In [18]:
import findspark
findspark.init()

import os
import sys

os.environ['PYSPARK_PYTHON'] = sys.executable
os.environ['PYSPARK_DRIVER_PYTHON'] = sys.executable

from pyspark.sql import SparkSession

spark=SparkSession.builder.appName("corrupt data handling").getOrCreate()
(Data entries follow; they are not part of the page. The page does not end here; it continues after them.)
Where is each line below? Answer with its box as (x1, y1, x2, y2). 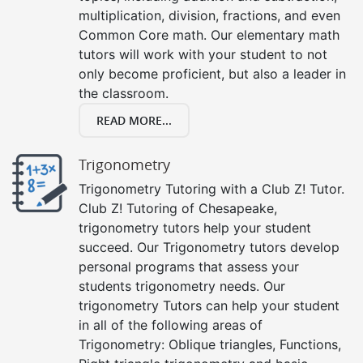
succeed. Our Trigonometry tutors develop (79, 238, 340, 255)
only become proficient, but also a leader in (79, 65, 346, 82)
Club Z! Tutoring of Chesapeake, (79, 199, 277, 216)
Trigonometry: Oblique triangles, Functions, (79, 335, 341, 352)
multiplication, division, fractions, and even (79, 6, 340, 23)
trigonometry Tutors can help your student (79, 297, 340, 314)
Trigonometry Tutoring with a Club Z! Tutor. (79, 180, 344, 197)
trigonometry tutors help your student (79, 219, 311, 236)
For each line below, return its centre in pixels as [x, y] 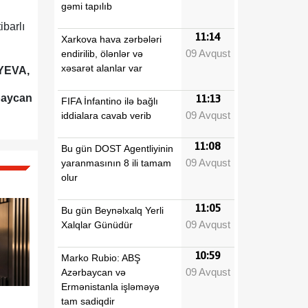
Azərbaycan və [93, 272]
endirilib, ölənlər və [102, 53]
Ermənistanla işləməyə [110, 286]
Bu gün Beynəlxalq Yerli [112, 210]
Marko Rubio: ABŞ [101, 257]
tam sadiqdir [88, 301]
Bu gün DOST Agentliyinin [117, 148]
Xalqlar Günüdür [97, 224]
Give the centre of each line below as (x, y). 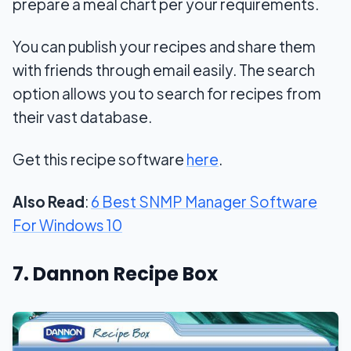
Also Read (49, 202)
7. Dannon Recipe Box (115, 274)
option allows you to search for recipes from (167, 94)
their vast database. (82, 117)
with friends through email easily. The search (164, 70)
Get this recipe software (100, 159)
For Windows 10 (67, 225)
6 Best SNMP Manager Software (204, 202)
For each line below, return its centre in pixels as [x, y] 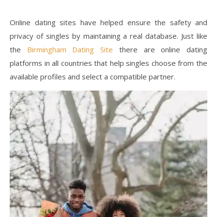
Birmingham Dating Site [70, 50]
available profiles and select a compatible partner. [93, 77]
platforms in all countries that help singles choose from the [108, 63]
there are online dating [160, 50]
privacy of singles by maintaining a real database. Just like [108, 36]
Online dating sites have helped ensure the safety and [108, 23]

filepath="/Users/bindu/Documents/sales.txt"
df=spark.read.format("csv")\
.option("header","true")\
.option("delimiter","|")\
.load(filepath)

In [19]:
df.show()

+----+----+----------+------+----+
|  id|name|  sales_dt|amount|flag|
+----+----+----------+------+----+
|   1| bin|01-01-2024|  1000|   y|
| 2tt|   a|03-01-2024|  1320|   y|
|   3|   b|04-01-2024|  2000|   y|
|   4|   d|05-01-2024|  3000|   n|
|5qwe|   f|06-01-2024|  4000|   n|
|   6|   r|07-01-2024|  5000|   n|
+----+----+----------+------+----+



In [24]:
#Data in id 2 and 5 are corrupted
#handle by passing those data as null

from pyspark.sql.types import *
schema=StructType([
StructField('id',IntegerType()),
StructField('name',StringType()),
StructField('sales_dt',StringType()),
StructField('amount',IntegerType()),
StructField('flag',StringType())])

dfschema=spark.read.format("csv")\
.option("header","true")\
.option("delimiter","|")\
.schema(schema)\
.load(filepath)



In [25]:
dfschema.show()

+----+----+----------+------+----+
|  id|name|  sales_dt|amount|flag|
+----+----+----------+------+----+
|   1| bin|01-01-2024|  1000|   y|
|null|   a|03-01-2024|  1320|   y|
|   3|   b|04-01-2024|  2000|   y|
|   4|   d|05-01-2024|  3000|   n|
|null|   f|06-01-2024|  4000|   n|
|   6|   r|07-01-2024|  5000|   n|
+----+----+----------+------+----+



In [28]:
#remove the corrupted data column value alone using permissive option
dfpermissive=spark.read.format("csv")\
.option("header","true")\
.option("delimiter","|")\
.option('mode','PERMISSIVE').schema(schema)\
.load(filepath)

dfpermissive.show()


+----+----+----------+------+----+
|  id|name|  sales_dt|amount|flag|
+----+----+----------+------+----+
|   1| bin|01-01-2024|  1000|   y|
|null|   a|03-01-2024|  1320|   y|
|   3|   b|04-01-2024|  2000|   y|
|   4|   d|05-01-2024|  3000|   n|
|null|   f|06-01-2024|  4000|   n|
|   6|   r|07-01-2024|  5000|   n|
+----+----+----------+------+----+



In [29]:
#remove the corrupted data row itself using dropmalformed option
dfdrop=spark.read.format("csv")\
.option("header","true")\
.option("delimiter","|")\
.option('mode','DROPMALFORMED').schema(schema)\
.load(filepath)

dfdrop.show()

+---+----+----------+------+----+
| id|name|  sales_dt|amount|flag|
+---+----+----------+------+----+
|  1| bin|01-01-2024|  1000|   y|
|  3|   b|04-01-2024|  2000|   y|
|  4|   d|05-01-2024|  3000|   n|
|  6|   r|07-01-2024|  5000|   n|
+---+----+----------+------+----+



In [30]:
#fail the session itself
dfp=spark.read.format("csv")\
.option("header","true")\
.option("delimiter","|")\
.option('mode','FAILFAST').schema(schema)\
.load(filepath)

dfp.show()

Py4JJavaError: An error occurred while calling o165.showString.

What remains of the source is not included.